Does forcing a model to "think out loud" hurt its capabilities?
Sometimes. OpenAI confirms that frontier runs which keep CoT legible sacrifice 1-4 % raw accuracy, a cost the authors label the "monitorability tax."
Yet a smaller model pushed to "think longer" can match a larger opaque model while staying more transparent, giving operators a configurable safety dial: pay extra inference compute, gain auditability, and still hit the same task benchmark.
Will future reinforcement-learning training erase these safety gains?
So far, RL-heavy cycles at GPT-5 scale have not collapsed monitorability, but the paper warns the signal is fragile: optimizing rewards directly against the CoT erodes readability within a few thousand steps.

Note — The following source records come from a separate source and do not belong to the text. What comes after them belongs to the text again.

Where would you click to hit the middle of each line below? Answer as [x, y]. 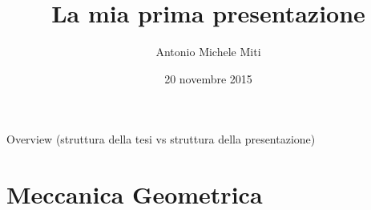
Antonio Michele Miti [208, 52]
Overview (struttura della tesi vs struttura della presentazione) [161, 139]
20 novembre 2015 [208, 78]
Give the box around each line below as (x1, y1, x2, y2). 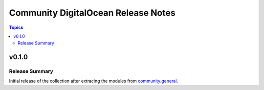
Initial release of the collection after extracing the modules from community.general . (9, 78, 178, 84)
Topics (9, 24, 23, 30)
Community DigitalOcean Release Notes (9, 7, 176, 18)
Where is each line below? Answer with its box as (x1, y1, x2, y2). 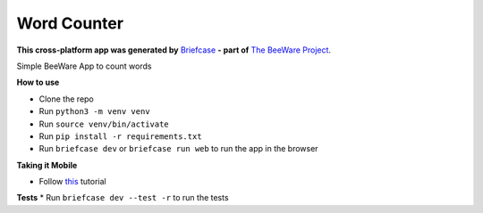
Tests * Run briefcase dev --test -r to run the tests (16, 193, 229, 203)
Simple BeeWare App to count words (16, 61, 152, 71)
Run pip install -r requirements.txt (38, 130, 202, 142)
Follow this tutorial (38, 176, 106, 187)
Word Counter (16, 13, 124, 33)
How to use (16, 77, 60, 88)
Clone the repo (38, 94, 94, 104)
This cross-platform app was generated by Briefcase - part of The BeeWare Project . (16, 45, 331, 55)
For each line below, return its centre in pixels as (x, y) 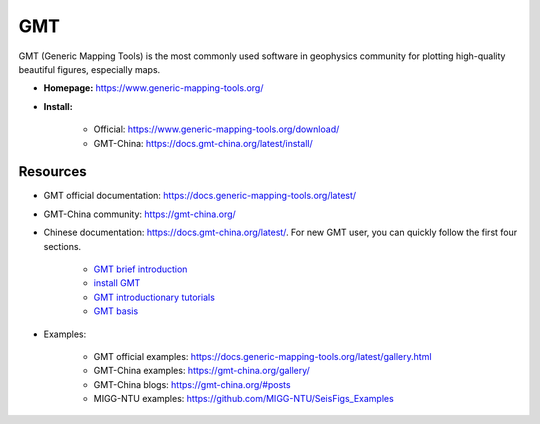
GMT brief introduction (140, 269)
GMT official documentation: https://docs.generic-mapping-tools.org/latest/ (200, 196)
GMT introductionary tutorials (154, 297)
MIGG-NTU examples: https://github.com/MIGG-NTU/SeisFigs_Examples (243, 399)
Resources (52, 171)
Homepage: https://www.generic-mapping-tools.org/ (153, 88)
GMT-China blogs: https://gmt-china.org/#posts (192, 384)
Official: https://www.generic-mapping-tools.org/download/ (216, 129)
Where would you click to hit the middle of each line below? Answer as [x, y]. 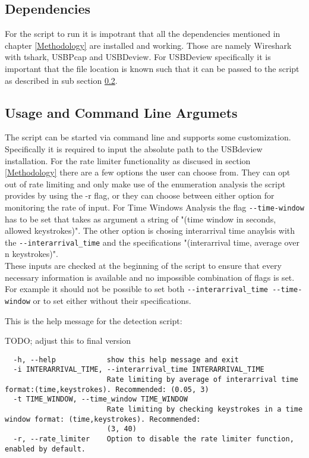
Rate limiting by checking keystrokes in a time [205, 409]
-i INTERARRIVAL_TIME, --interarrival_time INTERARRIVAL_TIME [139, 370]
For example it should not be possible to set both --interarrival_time [137, 289]
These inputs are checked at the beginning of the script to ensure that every [143, 266]
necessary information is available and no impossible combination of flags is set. [150, 277]
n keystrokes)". [31, 254]
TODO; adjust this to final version [68, 341]
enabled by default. [45, 449]
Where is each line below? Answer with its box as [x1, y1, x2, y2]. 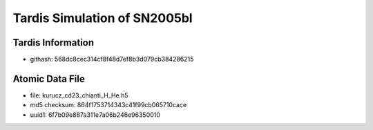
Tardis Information [12, 37, 95, 48]
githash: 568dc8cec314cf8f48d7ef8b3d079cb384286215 [30, 55, 194, 64]
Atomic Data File [12, 73, 86, 84]
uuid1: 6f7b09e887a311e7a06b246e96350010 [30, 111, 160, 119]
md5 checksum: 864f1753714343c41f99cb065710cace [30, 101, 187, 109]
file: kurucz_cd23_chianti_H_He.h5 [30, 91, 128, 100]
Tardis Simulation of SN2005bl [12, 10, 193, 26]
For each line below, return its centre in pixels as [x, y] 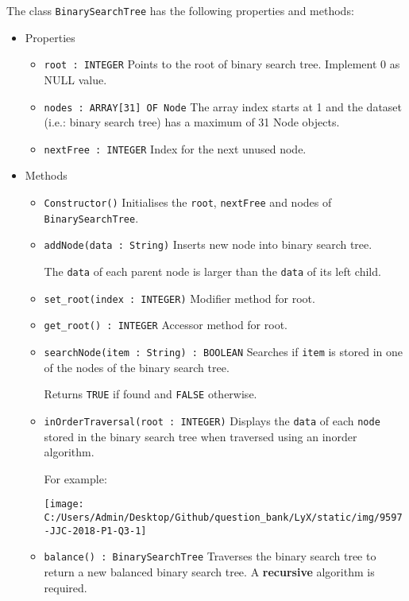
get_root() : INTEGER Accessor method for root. [166, 325]
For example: [75, 478]
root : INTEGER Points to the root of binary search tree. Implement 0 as [222, 64]
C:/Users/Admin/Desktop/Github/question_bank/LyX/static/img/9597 [223, 517]
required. [66, 587]
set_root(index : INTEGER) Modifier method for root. [179, 298]
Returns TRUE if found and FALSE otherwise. [150, 394]
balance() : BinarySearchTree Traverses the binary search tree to [210, 556]
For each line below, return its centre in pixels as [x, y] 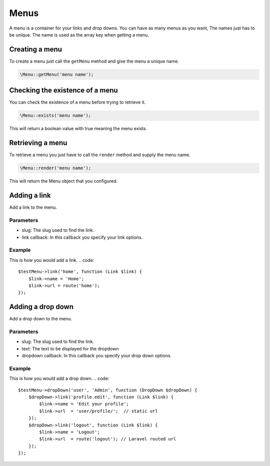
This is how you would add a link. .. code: [52, 260]
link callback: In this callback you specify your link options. [82, 237]
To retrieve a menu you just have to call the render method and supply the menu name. [100, 155]
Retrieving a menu [38, 143]
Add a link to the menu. [33, 207]
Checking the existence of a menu [63, 90]
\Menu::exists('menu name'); [55, 116]
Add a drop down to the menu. [41, 319]
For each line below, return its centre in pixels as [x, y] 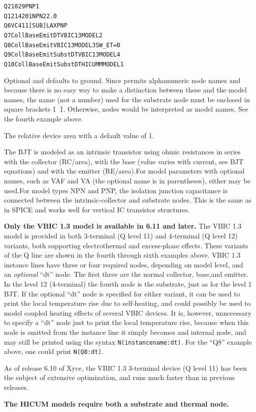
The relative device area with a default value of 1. [79, 135]
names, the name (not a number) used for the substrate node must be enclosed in [127, 99]
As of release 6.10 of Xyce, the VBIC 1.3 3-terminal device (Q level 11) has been [126, 368]
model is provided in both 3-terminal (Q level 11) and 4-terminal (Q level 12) [121, 235]
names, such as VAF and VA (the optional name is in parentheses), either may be [127, 180]
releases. [16, 387]
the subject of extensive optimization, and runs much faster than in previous [119, 377]
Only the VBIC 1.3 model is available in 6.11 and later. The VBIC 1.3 [123, 226]
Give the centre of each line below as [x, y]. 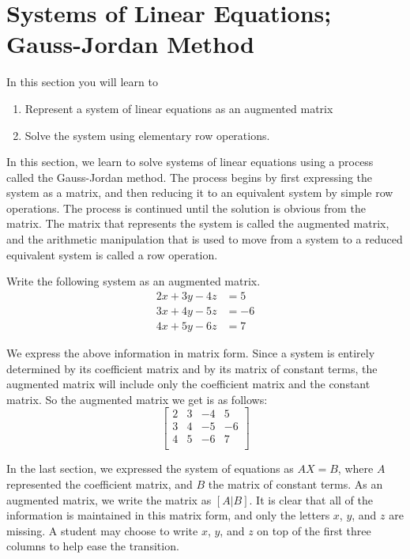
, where [355, 468]
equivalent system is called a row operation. [112, 254]
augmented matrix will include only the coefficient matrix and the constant [188, 384]
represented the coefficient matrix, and [100, 484]
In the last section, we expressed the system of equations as [150, 468]
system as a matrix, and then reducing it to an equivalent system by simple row [200, 193]
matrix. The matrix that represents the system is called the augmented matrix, [198, 223]
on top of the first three [314, 530]
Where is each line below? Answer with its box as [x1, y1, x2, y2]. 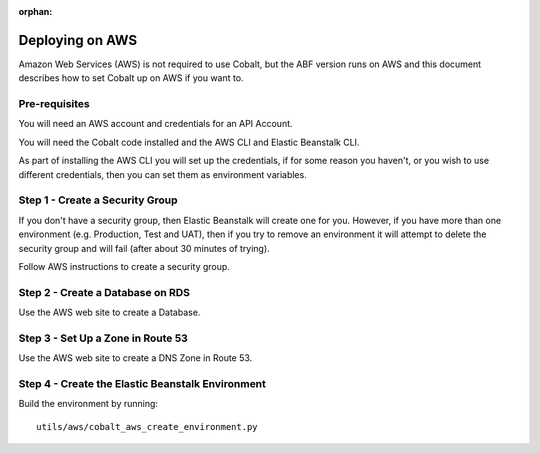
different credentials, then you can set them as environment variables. [18, 168, 307, 180]
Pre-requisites [18, 97, 90, 111]
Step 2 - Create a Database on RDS [18, 285, 190, 299]
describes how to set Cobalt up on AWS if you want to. [18, 72, 244, 84]
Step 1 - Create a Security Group [18, 193, 179, 207]
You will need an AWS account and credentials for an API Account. [18, 118, 294, 130]
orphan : [18, 6, 53, 17]
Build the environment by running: [18, 398, 159, 410]
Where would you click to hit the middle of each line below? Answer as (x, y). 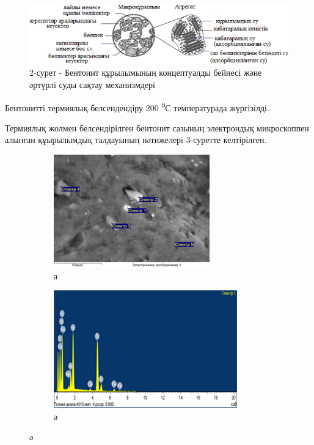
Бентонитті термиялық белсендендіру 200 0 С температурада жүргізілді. (137, 106)
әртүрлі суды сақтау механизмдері (93, 84)
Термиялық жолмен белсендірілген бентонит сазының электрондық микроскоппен (157, 127)
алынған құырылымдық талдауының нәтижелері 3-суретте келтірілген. (136, 140)
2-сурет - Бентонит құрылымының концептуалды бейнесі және (146, 72)
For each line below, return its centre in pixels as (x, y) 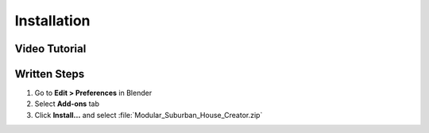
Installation (52, 21)
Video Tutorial (50, 49)
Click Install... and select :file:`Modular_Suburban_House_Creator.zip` (149, 115)
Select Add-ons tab (67, 104)
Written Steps (50, 74)
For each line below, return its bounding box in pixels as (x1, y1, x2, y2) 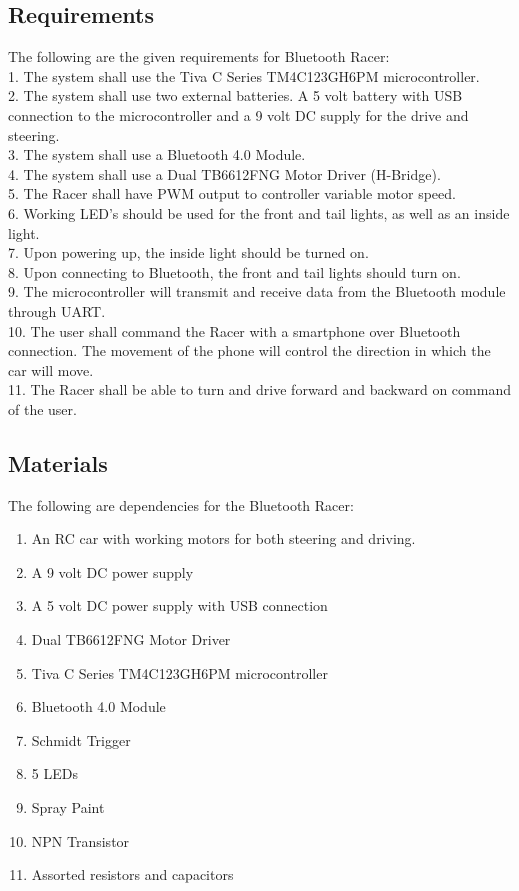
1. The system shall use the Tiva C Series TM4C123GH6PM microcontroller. (8, 65, 480, 86)
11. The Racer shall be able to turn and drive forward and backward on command (8, 379, 511, 400)
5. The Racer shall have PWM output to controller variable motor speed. (8, 183, 456, 204)
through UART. (8, 300, 106, 321)
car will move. (8, 359, 94, 380)
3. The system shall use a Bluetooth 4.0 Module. (8, 144, 306, 165)
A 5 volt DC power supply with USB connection (31, 595, 328, 616)
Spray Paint (31, 797, 105, 818)
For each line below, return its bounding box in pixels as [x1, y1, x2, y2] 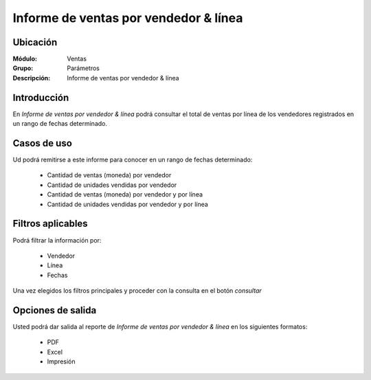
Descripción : [12, 74, 51, 82]
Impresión [47, 357, 76, 366]
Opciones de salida [12, 304, 97, 316]
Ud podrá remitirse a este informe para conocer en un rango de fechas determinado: [12, 155, 253, 164]
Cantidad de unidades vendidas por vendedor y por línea [47, 200, 209, 208]
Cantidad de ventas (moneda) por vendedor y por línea [47, 190, 203, 199]
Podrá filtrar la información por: [12, 236, 102, 244]
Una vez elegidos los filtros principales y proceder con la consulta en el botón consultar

OpenAI says it will publish monitorability curves in every system card and recommends external labs do the same, turning the metric into a shared safety thermometer rather than a one-off press statistic.
How can product teams integrate the evaluations today?
- Run the baseline 13 suites on your model within 90 days of release (OpenAI provides Docker images).
- Log the fraction of traces your monitor flags correctly; anything below the open baseline should trigger a design review.
- Add the resulting monitorability score to documentation shared with regulators and enterprise buyers - a step already encouraged by draft EU oversight guidance circulating in 2025.